江华从后门回到他家后,就将家伙放下,随后扛着秦舒,进了他家院子西面的一处厢房之中。只见这厮将屋内蜡烛点亮,随后诡笑着,调了两副药,一一喂入了秦舒嘴中。边喂他边坏笑道,“宝贝儿,你让我想得好苦啊!哈哈哈,今夜终于将你得到了,我江华这辈子真是太幸运了!”
话音刚落,秦舒的眼睛也就睁开了。
她看到面前这个面相猥琐的男子,不由得猛然起身爬向床角道,“你,你要干什么?你别过来,不然我就叫了!”
说罢,她双手捂胸,十分惊恐地看着江华。
江华冷声笑道,“宝贝儿,这是我家,你就是叫破了喉咙,也不会有人来救你的。因为村里所有人都知道,你已经死了,哈哈哈哈!”
说来也怪,这家伙明明很猴急,但看他样子,好像还不急着动手,好像还在等待着什么似的。
门外的陈忠泰可等不及了,他一脚将房门踹开,冲进房中就大叫道,“江华,你这害人精,竟敢使出这种下三滥手段害人,看我不打死你——”
“小舒别怕,姐夫来救你!”
“陈忠泰,你,你怎么来了?”江华看到陈忠泰闯入自己房中,心中十分诧异。

“我为什么不能来?你这淫贼,简直是无法无天了!”陈忠泰二话不说,上前揪住江华就是一顿胖揍。江华年纪大了,根本不是陈忠泰的对手,瞬间被打得鬼哭狼嚎,急急忙忙往门外跑去,边跑边大叫道:“来人,救命啊!有贼人进来行凶了,快来抓贼啊!”
“明明他才是贼,一个十恶不赦的大淫贼,他还好意思喊抓贼?”陈忠泰望着江华的背影,心头还十分生气。
秦舒见陈忠泰来了,忍不住就跳下床,猛地扑入这小子怀里道:“姐夫,呜呜——”

“好了小舒,不哭了!此地非久留之地,快走——”陈忠泰担心江华把家人都叫了起来,到时候自己是有理也说不清了,于是拉上秦舒就往外走。
二人匆匆跑了一阵,还未跑到陈忠泰家中。秦舒忽然从身后抱住陈忠泰,十分放荡地叫了起来,“姐夫,不行了,我浑身好热,我,我想——”
话音未落,她竟从背后猛烈地撕起了陈忠泰的衣衫。原来,江华刚刚除了给秦舒喂解药外,还给她喂了一种足以激起她体内所有浴火的药物。人一旦吃了这种药,如果不找到人释放,那就会七窍流血而死。
陈忠泰虽然不知道这种药的威力,但她转过身,看到秦舒猩红的双眼,不得不顺势跟她一起,滚在了附近的菜地里。
差不多一阵烟的功夫后,二人行事完毕。江华也带了两个身体力壮的汉子追上来了,他为了让陈忠泰永远地保守住他的秘密,竟让那两个汉子,趁着夜色,将陈忠泰弄死。当然,为了得到秦舒,他还想把她抓回去,然后关进密室之中。
那两个身强力壮的汉子,虽然都是村里人,但他们平日吃住在江华家里,每个月还从江华那里领取二十文工钱,因此他们得了江华的命令后,也不管陈忠泰是不是好人,一心就想将他弄死,然后草草埋葬。

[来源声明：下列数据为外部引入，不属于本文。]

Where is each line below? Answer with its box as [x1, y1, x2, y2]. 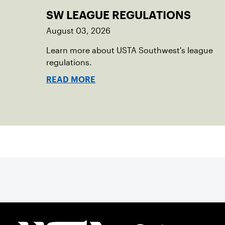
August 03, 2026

好在关键时刻,一条大青蛇忽然从路边窜了出来。只见它连续使出两个“降龙摆尾”之势,便把那两个汉子扇到一边去了。那二人被扇之后,本来还想提起家伙再战的,但见到那大蛇张开的血盆大口,二人瞬间秒怂,纷纷丢了家伙逃命去了。
江华见到那大蛇之后,瞬间吓得瘫软在地。陈忠泰趁机找来绳子,将这小子捆了,送到了里正朱大友家里,并将这小子所犯之罪一一说明。朱大友还有些不信,但在陈忠泰的指引下,找到江华关押妇人的那个密室时,才知这小子罪孽深重。于是,朱大友将江华胖揍一顿后,次日一早,便带了几个人,将这厮送到了衙门里。
三个月后,江华被判凌迟处死,罚没所有家产。而陈忠泰呢,最后把秦舒也娶了,这真是一件人间美事啊。